Chi disprezza il voto del popolo irragionevole e imprevisto ha una buona compagnia di predecessori. Il primo è il filosofo greco che, proprio con un voto popolare, venne condannato a morte. Preferiva una repubblica di saggi, senza però spiegare dove andare a pescarli.
Non c’è niente di più bello della democrazia, pur con tutti i difetti che presenta. Questa convinzione, nonostante la parola sia antica e la tradizione venga fatta risalire al V secolo a. C., è piuttosto recente. Anzi: è molto recente.
Gli stessi Padri Fondatori americani, negli ultimi decenni del XVIII secolo non amavano parlare di democrazia, quanto di “repubblica”. Lo stesso facevano i loro omologhi francesi qualche anno dopo. La democrazia non piaceva, era troppo vicina al “potere della folla”, che terrorizzava un po’ tutti i legislatori dell’epoca.
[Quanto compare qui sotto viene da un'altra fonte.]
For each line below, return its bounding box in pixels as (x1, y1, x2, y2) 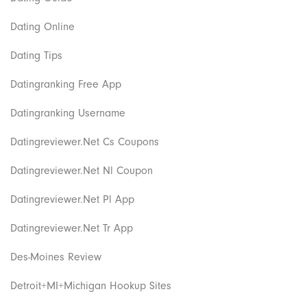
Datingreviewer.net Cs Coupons (10, 135, 159, 148)
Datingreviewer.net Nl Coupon (10, 164, 153, 177)
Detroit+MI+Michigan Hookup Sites (10, 279, 171, 292)
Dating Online (10, 20, 75, 33)
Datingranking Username (10, 106, 125, 119)
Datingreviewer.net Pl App (10, 193, 134, 206)
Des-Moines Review (10, 250, 101, 263)
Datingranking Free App (10, 77, 121, 90)
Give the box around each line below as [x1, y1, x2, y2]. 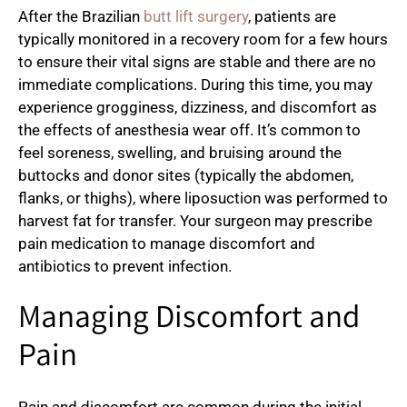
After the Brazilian [18, 7, 144, 26]
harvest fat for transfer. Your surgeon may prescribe [18, 212, 372, 231]
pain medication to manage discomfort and [18, 234, 315, 253]
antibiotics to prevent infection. [18, 257, 232, 276]
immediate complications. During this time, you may [18, 75, 372, 94]
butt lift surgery [144, 7, 248, 26]
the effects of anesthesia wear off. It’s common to [18, 121, 361, 140]
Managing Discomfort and [18, 296, 360, 343]

Votano tutti? Per carità, no.
La verità è che questa convinzione non consiste in una distorsione del pensiero originario: come può notare chiunque abbia voglia di leggersi i dialoghi di Socrate scritti da Platone, si noterà – con tutte le complicazioni date dalla sovrapposizione delle idee del discepolo su quelle del maestro – che la democrazia ateniese, che oggi piace a tutti, in realtà non era sempre apprezzata. In particolare dal ceto aristocratico. Socrate frequentava quelle compagnie (Platone ne faceva parte) e, dal suo punto di vista, la democrazia era, nella sostanza, “il governo dei demagoghi”.
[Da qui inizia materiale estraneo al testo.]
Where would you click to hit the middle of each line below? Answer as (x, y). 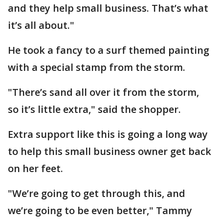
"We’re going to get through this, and (97, 193)
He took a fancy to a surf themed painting (109, 50)
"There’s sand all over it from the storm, (103, 92)
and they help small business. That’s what (108, 8)
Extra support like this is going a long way (108, 134)
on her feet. (35, 168)
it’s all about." (41, 25)
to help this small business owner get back (109, 151)

Che la folla sia inaffidabile è un concetto che si ripresenta di continuo, una lettura carsica che, lungo le epoche, si sostanzia nella volontà di porre limiti al diritto di voto (che poi votare è solo una parte della democrazia, anche se a livello simbolico la riassume tutta). Anche negli ultimi mesi. Ma tutti costoro avevano un precedente molto illustre: Socrate. Del resto, il filosofo, ne aveva anche motivo: fu con un voto di maggioranza che venne decisa la sua condanna a morte. Naturale che non ne fosse molto contento.
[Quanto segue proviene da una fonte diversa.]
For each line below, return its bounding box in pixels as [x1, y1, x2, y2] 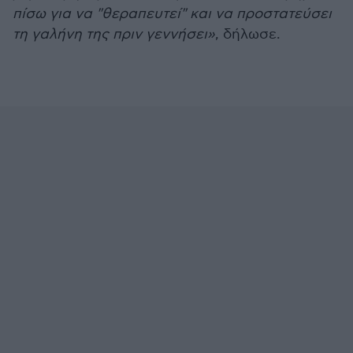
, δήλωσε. [215, 26, 281, 43]
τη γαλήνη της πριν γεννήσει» [13, 26, 215, 43]
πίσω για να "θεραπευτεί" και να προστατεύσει [13, 6, 332, 22]
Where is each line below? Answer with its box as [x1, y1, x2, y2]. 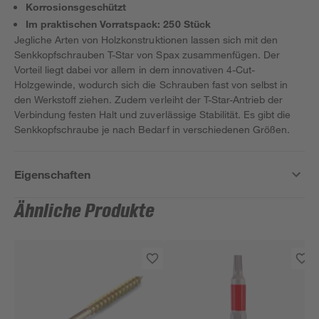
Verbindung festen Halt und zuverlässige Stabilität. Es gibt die [14, 108, 291, 120]
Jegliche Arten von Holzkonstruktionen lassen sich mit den [14, 33, 278, 46]
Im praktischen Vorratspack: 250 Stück [26, 18, 211, 30]
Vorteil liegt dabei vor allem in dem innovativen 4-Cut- [14, 63, 255, 75]
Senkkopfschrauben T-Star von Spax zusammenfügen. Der [14, 48, 280, 61]
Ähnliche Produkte [14, 201, 155, 222]
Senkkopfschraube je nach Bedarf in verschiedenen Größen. [14, 123, 290, 135]
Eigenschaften [14, 167, 91, 181]

Ma, in ogni caso, continuava a porre il quesito: quando si naviga, ci si affida a marinai esperti o a dilettanti che non hanno mai preso un remo? La risposta è scontata, la domanda è retorica. E allora, perché gli affari dello Stato (all'epoca era la polis) devono essere affidati a persone a caso, senza preparazione, che venivano addirittura sorteggiate?
Un punto che da secoli tormenta i filosofi politici.
Che fare? Per Platone/Socrate occorre selezionare una classe di persone sagge e razionali in grado di guidare lo Stato. Bene, ma come le si individua? E poi: come si è sicuri che siano razionali sempre? E – come dimostra la neuroscienza – molte decisioni sono inconsce, prese di pancia, secondo preferenze che non seguono la logica. E allora, perché le loro pance sono meglio di quelle degli altri? È un punto che si illustra bene qui:
Certo, ci si dimentica nel video di ricordare un passaggio: i governanti, secondo Socrate/Platone, devono essere pronti a mentire al popolo. Il pericolo sono i demagoghi? Certo. Allora bisogna convincere con una favola – una leggenda, un mito – tutta la popolazione ad accettare l’ordine costituito e non lasciarsi tentare dalle voglie del potere, che poi non sarebbe in grado di esercitare. È la Repubblica ideale, quella dei filosofi. Ma si tratta di un progetto irrealizzabile, in realtà. Perché i saggi veri non esistono. E, a ben guardare, nemmeno le folle vere.